Dinamika Politik Singapura
Ilustrasi politik singapura
Asas Multipartai
Singapura sebagai sebuah negara kota yang menerapkan sistem Republik Parlementer, menganut asas multipartai. Namun, pada praktiknya, otomatis hanya Partai Aksi Rakyat (PAP, Poeple’s Action Party) yang selalu menang mutlak dalam setiap pemilihan umum. Ini terjadi sejak 1959, Singapura merdeka, hingga sekarang.
Demokrasi Sosialis
Politik Singapura yang tengah berlangsung memang sulit dikatakan sebagai perwujudan demokrasi yang sebenarnya karena pemerintah dibawah pimpinan PAP dikenal menerapkan undang-undang yang mengebiri perkembangan partai oposisi yang kuat. Oleh sebab itu, para pakar politik menamakan kehidupan politik Singapura sebagai demokrasi sosialis.
Ketua partai pemenang pemilu yang kemudian menjadi mayoritas di parlemen, akan menjadi perdana menteri. Presiden memilih perdana menteri karena diharapkan perdana menteri mempunyai legitimasi dan dukungan yang kuat dari mayoritas anggota parlemen.
Di Singapura, perdana menteri mempunyai kekuasaan pemerintahan, sedangkan presiden hanya merupakan posisi simbolis. Sistem ini berakar dari Westminster, yaitu sebuah model sistem politik dan hukum yang diadopsi dari model parlemen Inggris. Sistem ini biasanya disesuaikan dan diterapkan di negara-negara bekas jajahan Inggris, seperti Malaysia, Brunei, Myanmar, dan Singapura.
Demokrasi sosialis pemerintahan di bawah PAP berpandangan bahwa persoalan sangat mendasar bagi kelangsungan negara Singapura adalah persoalan politik.
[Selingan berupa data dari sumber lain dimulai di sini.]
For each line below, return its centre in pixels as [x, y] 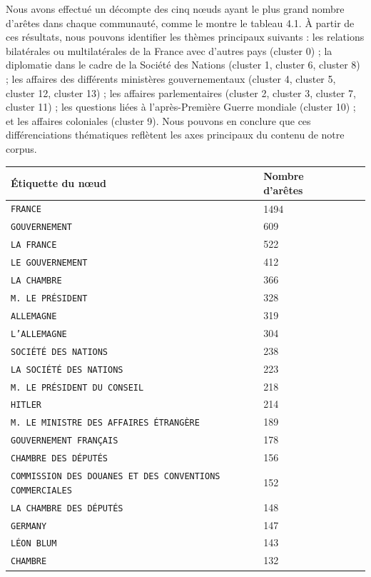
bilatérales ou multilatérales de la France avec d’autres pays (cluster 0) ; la [169, 50]
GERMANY [29, 526]
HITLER [26, 405]
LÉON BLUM [34, 544]
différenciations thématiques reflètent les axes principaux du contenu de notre [175, 135]
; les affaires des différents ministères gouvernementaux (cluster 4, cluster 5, [171, 78]
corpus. [21, 148]
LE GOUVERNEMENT [49, 263]
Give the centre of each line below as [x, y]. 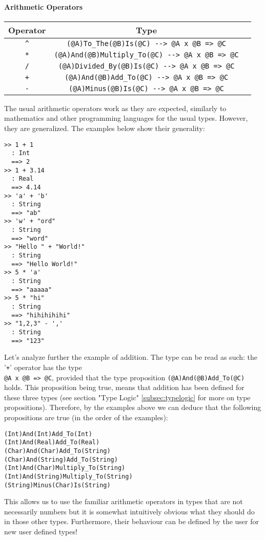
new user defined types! [41, 531]
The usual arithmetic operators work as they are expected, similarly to [115, 108]
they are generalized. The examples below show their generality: [105, 128]
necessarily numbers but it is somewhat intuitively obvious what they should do [129, 511]
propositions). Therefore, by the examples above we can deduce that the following [133, 407]
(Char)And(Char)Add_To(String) [57, 451]
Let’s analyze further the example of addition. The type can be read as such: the [131, 357]
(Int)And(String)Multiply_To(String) [68, 476]
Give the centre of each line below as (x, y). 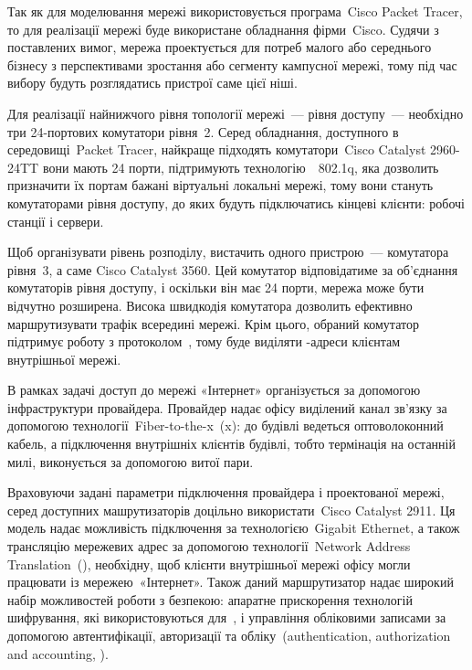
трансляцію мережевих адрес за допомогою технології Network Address (209, 546)
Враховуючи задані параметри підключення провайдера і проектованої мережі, (226, 492)
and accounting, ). (58, 653)
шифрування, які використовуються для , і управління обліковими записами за (227, 617)
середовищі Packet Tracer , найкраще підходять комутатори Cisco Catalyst (217, 149)
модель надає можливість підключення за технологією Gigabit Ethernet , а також (234, 528)
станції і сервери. (56, 221)
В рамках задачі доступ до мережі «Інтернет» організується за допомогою (214, 390)
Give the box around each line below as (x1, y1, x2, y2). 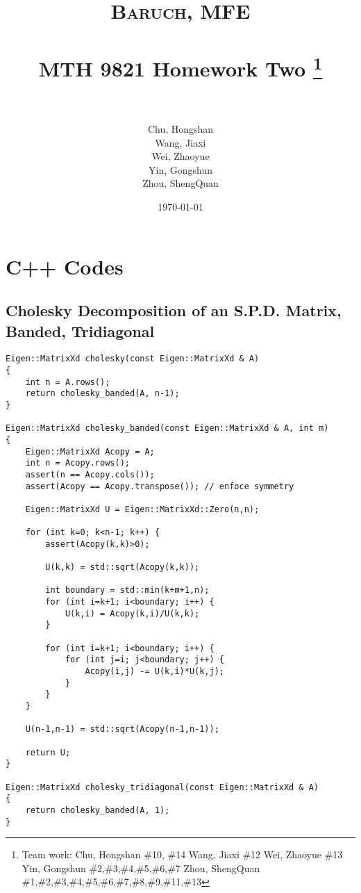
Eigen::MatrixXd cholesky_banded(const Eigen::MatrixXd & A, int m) (6, 423, 329, 434)
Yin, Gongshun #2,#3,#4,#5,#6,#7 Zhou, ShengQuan (22, 860, 260, 875)
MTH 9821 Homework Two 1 (38, 51, 323, 82)
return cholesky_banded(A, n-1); (25, 388, 180, 399)
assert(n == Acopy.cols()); (25, 469, 155, 480)
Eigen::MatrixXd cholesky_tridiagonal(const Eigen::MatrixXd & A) (6, 782, 319, 792)
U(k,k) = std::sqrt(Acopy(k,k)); (45, 562, 200, 573)
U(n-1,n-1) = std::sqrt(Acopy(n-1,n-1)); (25, 724, 219, 735)
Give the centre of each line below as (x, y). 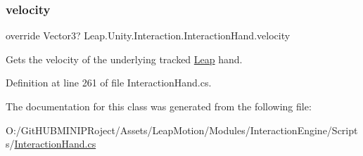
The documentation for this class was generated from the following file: (159, 106)
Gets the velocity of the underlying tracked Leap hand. (124, 59)
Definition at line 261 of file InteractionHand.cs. (109, 83)
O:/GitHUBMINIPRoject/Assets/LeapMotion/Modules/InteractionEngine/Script (182, 130)
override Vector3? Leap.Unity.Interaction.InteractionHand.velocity (148, 35)
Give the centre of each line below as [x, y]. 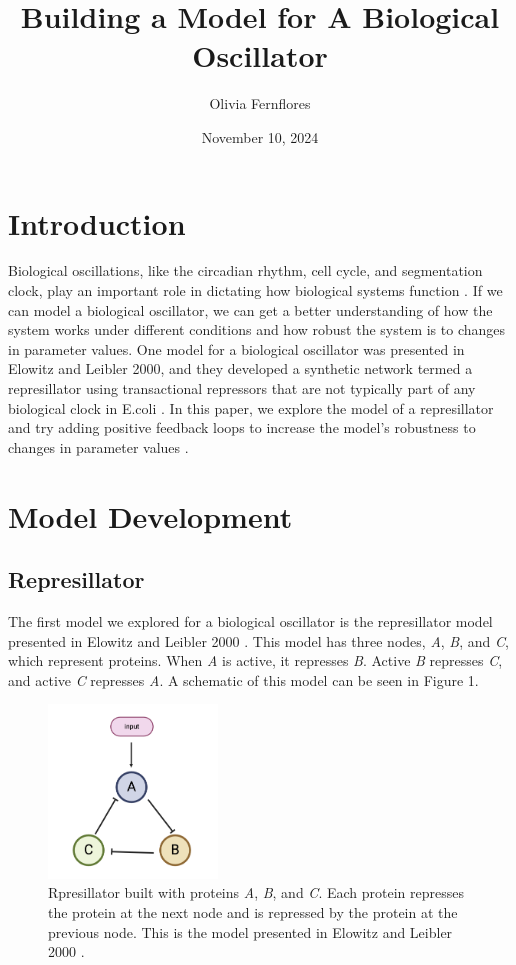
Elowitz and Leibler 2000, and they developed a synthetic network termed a [240, 368]
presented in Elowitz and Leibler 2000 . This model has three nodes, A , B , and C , [258, 640]
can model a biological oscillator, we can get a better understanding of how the [250, 309]
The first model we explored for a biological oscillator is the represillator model [250, 620]
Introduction [97, 222]
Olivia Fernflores [260, 103]
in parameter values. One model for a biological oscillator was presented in [236, 348]
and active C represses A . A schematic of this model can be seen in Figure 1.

Tidak heran, jika dahulu Perdana Menteri Lee Kuan Yew membuat PAP sebagai partai tunggal yang mendominasi kehidupan politik Singapura.
Sistem partai tunggal ini menjadi modal paling kuat bagi kelangsungan kehidupan politik Singapura, sebagai negara kota, yang terkendali. Keadaan ini menjadikan Singapura jauh dari prospek demokrasi.
Dominasi PAP
Keberlangsungan Singapura menjadi sangat ditentukan oleh dominasi PAP dalam setiap pemilihan umum, sejak 1959 sampai sekarang. Isu keamanan etnis Cina di antara negara tetangganya yang mayoritas melayu, Malaysia dan Indonesia, membuat kelangsungan dominasi partai tunggal PAP menjadi sangat penting.
Apalagi, jika dikaitkan dengan sentimen anti Cina yang menyeruak di kedua negara tetangga terdekatnya itu. Selain itu, pertumbuhan dan pembangunan ekonomi Singapura harus diprioritaskan. Ini membutuhkan kestabilan politik yang kuat, mengingat negara ini miskin sumber daya alam dengan luas wilayah yang tidak lebih dari sebuah kota.Bahkan, Singapura mengimpor air dari Malaysia dan Indonesia.
Oleh sebab itu, Singapura mengutamakan pembangunan perekonomian yang diarahkan pada perdagangan internasional, menarik investasi asing, dan mencetak tenaga yang mempunyai skill. Kini, tidak bisa disangsikan lagi, langkah PAP yang dapat dikatakan otoriter dalam sistem demokrasi, ternyata dapat membawa Singapura menjadi negara maju, pasar ekonomi terbuka, serta bebas korupsi.
Partai Politik Singapura
Meskipun demikian, tetap ada sejumlah partai lain yang ada di Singapura selain PAP, yaitu Organisasi Nasional Melayu Singapura (PKMS, Pertubuhan Kebangsaan Melayu Singapura), Partai Keadilan Singapura (Singapore Justice Party), Partai Rakyat Singapura (Singapore People's Party), Partai Solidaritas Nasional (National Solidarity Party), Partai Demokratik Singapura (SDP, Singapore Democratic Party), Partai Pekerja (Workers' Party), Partai Progresif Demokratik (Democratic Progressive Party).